Anda di halaman 1dari 5

BAB II

ISI

A. DEFINISI DIARE

Diare merupakan gejala yang terjadi karena kelainan yang melibatkan fungsi pencernaan,
penyerapan dan sekresi. Diare disebabkan oleh transportasi air dan elektrolit yang abnormal dalam
usus. Diseluruh dunia terdapat kurang lebih lima ratus juta anak yang menderita diare setiap
tahunnya, dan 20% dari seluruh kematian pada anak yang hidup dinegara berkembang
berhubungan dengan diare serta dihidrasi. (Wong, 2008)

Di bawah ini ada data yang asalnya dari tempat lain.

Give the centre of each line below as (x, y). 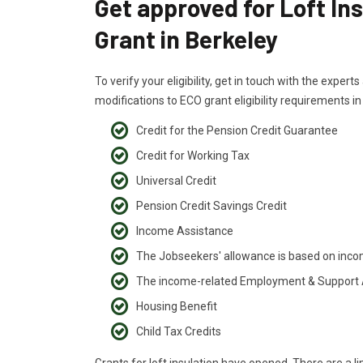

Diare adalah keaadaan tidak normalnya pengeluaraan feses yang ditandai dengan
peningkatan volume dan keenceran feses serta frekuensi buang air besar lebih dari tiga kali sehari
(pada neunatus lebih dari empat kali sehari) dengan atau tanpa lendir darah. Jenis diare ada 2
,yaitu diare akut dan diare kronik. Diare akut adalah diare yang berlangsung kurang dari 14 hari
sementara diare kronik yaitu diare yang berlangsung lebih dari 15 hari. (Utami & Luthfiana, 2016)

B. ETIOLOGI

Kebanyakan mikroorganisme pathogen penyebab diare disebarluaskan lewat jalur fekal-


oral melalui makanan atau air yang terkontaminasi atau ditularkan antar manusia dengan kontak
yang erat (mis ; pada tempat penitipan anak ). Kurangnya air bersih, tinggal berdesakan, hygiene
yang buruk, kurang gizi, sanitasi yang jelek merupakan faktor resiko utama, khususnya untuk
terjangkit infeksi bakteri atau parasit yuang patogen. Peningkatan insiden dan beratnya penyakit
diare pada ayi juga berhubungan dengan peruahan yang spesifik sesuai usia pada kerentangan
terhadap mikroorganisme pathogen. Sitem kekebalan bayi belum pernah terpajan dengan banyak
mikrooganisme pathogen sehingga tidak memiliki anti bady pelindung yang didapat. (Wong,
2008)

Mikroorganisme seperti bakteri, virus dan protozoadapat menyebabkan diare. Eschericia


coli enterotoksigenic, Shigella sp, Campylobacterjejuni,dan Cryptosporidium spmerupakan
mikroorganisme tersering penyebab diare pada anak.Virus atau bakteri dapat masuk ke dalam
tubuh bersama makanan dan minuman. Virus atau bakteri tersebut akan sampai ke sel–sel epitel
usus halus dan akan menyebabkan infeksi, sehingga dapat merusak sel-sel epitel tersebut. Sel–sel
epitel yang rusak akan digantikan oleh sel-sel epitel yang belum matang sehingga fungsi sel–sel
ini masih belum optimal. Selanjutnya,vili–vili usus halus mengalami atrofi yang mengakibatkan
tidak terserapnya cairan dan makanan dengan baik. Cairan dan makanan yang tidak terserap akan
terkumpul di usus halus dan tekanan osmotik usus akan meningkat. Hal ini menyebabkan banyak
cairan ditarik ke dalam lumen usus. Cairan dan makanan yang tidak diserap tadi akan terdorong
keluar melalui anus dan terjadilah diare.

C. MANIFESTASI KLINIS

Manifestasi klinis pada diare yaitu mula-mula anak balita menjadi cengeng, gelisah
demam, dan tidak nafsu makan. Tinja akan menjadi cair dan dapat disertai lendir ataupun darah.
Warna tinja dapat berubah menjadi kehijau-hijauan karena tercampur dengan empedu. Frekuensi
defekasi yang meningkat menyebabkan anus dan daerah sekitarnya menjadi lecet. Tinja semakin
lama semakin asam akibat banyaknya asam laktat yang berasal dari laktosa yang tidak dapat
diabsorbsi usus selama diare. Gejala muntah dapat ditemukan sebelum atau sesudah diare Muntah
dapat disebabkan oleh lambung yang meradang atau gangguan keseimbangan asam-basa dan
elektrolit. Anak-anak adalah kelompok usia rentan terhadap diare. Insiden tertinggi pada kelompok
usia di bawah dua tahun dan menurun dengan bertambahnya usia (Utami & Luthfiana, 2016).

D. PATOFISIOLOGI

Faktor–faktor yang mempengaruhi kejadian diare pada anak ada tiga.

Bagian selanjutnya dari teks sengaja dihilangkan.